Each line holding the word "Suppose" must appear in the answer, copied from the entries.

[Records from a collection]
[Start of Attachment]
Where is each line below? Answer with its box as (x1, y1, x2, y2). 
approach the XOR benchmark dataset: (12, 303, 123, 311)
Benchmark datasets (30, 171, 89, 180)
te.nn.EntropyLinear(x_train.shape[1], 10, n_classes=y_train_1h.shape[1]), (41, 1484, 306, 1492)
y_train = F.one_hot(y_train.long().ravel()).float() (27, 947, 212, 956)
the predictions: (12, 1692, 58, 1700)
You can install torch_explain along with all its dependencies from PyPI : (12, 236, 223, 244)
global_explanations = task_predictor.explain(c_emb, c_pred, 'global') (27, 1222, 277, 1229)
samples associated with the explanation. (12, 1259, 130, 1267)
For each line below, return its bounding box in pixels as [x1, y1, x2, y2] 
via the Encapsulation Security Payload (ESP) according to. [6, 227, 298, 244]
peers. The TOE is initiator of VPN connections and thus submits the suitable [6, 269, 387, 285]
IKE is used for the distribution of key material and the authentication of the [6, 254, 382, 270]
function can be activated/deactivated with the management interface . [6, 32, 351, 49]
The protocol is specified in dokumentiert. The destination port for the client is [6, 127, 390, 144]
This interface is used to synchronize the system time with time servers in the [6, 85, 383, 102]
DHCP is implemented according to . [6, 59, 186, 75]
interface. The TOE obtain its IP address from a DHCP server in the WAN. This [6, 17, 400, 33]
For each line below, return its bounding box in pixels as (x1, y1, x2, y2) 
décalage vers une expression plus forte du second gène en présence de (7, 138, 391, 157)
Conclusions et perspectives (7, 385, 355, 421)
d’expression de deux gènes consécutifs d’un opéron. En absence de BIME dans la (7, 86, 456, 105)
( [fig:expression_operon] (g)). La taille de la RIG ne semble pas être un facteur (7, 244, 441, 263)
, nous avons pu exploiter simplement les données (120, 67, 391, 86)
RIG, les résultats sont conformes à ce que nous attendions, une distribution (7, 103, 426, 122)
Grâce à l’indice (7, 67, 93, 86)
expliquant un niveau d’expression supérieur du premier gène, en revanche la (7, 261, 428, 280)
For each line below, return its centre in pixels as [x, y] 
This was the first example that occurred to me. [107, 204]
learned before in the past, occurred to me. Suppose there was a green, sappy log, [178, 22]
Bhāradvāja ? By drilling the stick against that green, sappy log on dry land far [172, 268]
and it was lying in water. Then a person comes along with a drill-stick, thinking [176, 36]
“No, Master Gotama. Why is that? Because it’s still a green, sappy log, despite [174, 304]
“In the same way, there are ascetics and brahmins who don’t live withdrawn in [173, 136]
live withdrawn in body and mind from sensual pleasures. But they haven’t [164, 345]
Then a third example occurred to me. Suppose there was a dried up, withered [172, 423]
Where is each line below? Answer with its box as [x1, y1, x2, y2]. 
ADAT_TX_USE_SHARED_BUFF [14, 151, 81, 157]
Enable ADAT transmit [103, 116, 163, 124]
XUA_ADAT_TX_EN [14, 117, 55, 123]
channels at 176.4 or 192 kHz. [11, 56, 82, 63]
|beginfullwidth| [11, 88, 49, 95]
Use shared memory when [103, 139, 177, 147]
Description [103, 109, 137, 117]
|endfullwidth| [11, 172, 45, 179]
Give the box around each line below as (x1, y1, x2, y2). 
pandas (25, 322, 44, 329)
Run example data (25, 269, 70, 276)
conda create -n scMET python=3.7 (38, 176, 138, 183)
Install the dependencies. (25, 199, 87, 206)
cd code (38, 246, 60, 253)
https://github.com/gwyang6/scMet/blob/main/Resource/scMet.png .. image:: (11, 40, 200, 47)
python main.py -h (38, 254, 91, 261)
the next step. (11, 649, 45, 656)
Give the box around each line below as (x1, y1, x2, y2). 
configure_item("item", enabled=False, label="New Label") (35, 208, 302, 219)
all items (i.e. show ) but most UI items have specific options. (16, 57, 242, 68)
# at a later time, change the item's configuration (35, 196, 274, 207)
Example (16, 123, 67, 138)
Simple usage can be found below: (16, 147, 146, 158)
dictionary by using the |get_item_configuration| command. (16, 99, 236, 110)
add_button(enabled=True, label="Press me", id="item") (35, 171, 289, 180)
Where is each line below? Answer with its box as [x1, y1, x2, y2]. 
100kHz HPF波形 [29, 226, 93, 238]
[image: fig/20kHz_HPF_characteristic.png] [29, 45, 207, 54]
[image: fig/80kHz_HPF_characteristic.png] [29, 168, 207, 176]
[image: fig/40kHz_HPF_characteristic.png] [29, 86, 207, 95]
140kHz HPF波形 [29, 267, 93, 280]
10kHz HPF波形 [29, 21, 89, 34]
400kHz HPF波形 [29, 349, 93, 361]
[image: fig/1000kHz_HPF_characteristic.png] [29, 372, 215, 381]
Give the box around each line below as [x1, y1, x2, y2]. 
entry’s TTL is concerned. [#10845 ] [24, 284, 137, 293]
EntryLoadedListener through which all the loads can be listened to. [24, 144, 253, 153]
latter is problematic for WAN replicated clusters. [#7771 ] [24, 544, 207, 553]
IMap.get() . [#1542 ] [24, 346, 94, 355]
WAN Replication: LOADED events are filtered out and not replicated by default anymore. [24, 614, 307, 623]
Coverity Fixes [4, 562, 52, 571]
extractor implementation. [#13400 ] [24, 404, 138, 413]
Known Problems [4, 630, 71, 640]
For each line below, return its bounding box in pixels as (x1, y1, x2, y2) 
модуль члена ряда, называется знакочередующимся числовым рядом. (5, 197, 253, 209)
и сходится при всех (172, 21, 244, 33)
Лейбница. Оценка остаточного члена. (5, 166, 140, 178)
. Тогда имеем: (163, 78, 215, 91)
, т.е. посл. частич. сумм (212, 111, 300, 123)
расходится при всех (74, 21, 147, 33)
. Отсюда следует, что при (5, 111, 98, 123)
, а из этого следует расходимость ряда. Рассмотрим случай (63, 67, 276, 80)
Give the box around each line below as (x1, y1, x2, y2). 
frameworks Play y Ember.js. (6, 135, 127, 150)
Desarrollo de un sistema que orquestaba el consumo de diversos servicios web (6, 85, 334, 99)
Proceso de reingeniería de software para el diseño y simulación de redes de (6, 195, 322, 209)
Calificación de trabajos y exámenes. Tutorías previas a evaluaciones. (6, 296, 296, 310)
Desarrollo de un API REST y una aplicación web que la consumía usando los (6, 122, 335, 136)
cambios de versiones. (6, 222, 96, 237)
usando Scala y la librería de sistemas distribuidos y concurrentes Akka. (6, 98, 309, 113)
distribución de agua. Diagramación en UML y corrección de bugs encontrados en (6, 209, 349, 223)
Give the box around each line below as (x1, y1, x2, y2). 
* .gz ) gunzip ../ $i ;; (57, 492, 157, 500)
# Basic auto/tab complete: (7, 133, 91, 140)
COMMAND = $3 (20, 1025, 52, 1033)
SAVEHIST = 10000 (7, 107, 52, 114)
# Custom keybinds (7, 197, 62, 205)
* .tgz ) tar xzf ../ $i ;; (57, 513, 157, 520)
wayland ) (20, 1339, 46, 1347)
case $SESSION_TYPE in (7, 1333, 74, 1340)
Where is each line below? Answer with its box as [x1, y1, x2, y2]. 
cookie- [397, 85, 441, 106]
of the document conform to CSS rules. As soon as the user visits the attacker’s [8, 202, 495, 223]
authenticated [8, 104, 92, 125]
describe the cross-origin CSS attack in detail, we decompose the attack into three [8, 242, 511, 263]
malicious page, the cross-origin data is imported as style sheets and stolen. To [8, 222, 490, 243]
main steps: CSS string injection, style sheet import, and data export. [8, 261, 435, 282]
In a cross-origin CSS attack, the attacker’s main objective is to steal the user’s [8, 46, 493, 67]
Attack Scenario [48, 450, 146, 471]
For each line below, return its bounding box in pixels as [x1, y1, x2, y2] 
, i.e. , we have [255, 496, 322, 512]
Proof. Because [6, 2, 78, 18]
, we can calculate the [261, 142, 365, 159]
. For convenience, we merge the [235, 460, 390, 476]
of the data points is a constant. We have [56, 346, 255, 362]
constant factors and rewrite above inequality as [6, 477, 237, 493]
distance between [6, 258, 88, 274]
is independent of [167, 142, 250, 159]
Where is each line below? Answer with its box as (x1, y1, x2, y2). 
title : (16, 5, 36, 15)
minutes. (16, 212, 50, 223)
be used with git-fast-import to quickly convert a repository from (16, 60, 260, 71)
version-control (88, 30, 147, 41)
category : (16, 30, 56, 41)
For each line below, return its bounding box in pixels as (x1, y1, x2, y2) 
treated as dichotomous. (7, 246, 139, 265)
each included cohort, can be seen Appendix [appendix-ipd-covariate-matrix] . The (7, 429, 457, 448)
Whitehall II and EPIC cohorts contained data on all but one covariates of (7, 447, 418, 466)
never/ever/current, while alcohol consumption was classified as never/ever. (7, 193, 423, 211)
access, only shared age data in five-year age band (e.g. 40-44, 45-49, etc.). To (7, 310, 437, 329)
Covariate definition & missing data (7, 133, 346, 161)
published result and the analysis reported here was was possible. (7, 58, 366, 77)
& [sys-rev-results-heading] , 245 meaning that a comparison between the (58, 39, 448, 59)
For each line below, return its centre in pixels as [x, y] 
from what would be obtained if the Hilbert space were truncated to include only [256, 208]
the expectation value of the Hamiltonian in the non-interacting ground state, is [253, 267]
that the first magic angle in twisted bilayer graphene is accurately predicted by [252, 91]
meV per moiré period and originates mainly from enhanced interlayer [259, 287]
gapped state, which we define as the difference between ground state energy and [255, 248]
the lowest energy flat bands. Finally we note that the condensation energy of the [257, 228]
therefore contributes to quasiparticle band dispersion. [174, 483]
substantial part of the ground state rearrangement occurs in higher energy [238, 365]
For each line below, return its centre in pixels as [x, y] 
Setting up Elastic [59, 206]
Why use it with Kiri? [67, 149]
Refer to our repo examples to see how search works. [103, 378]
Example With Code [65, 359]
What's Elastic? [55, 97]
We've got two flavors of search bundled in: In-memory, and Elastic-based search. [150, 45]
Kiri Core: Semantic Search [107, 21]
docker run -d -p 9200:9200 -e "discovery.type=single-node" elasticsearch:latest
[End of Attachment]
# REPLY:
learned before in the past, occurred to me. Suppose there was a green, sappy log, [178, 22]
Then a third example occurred to me. Suppose there was a dried up, withered [172, 423]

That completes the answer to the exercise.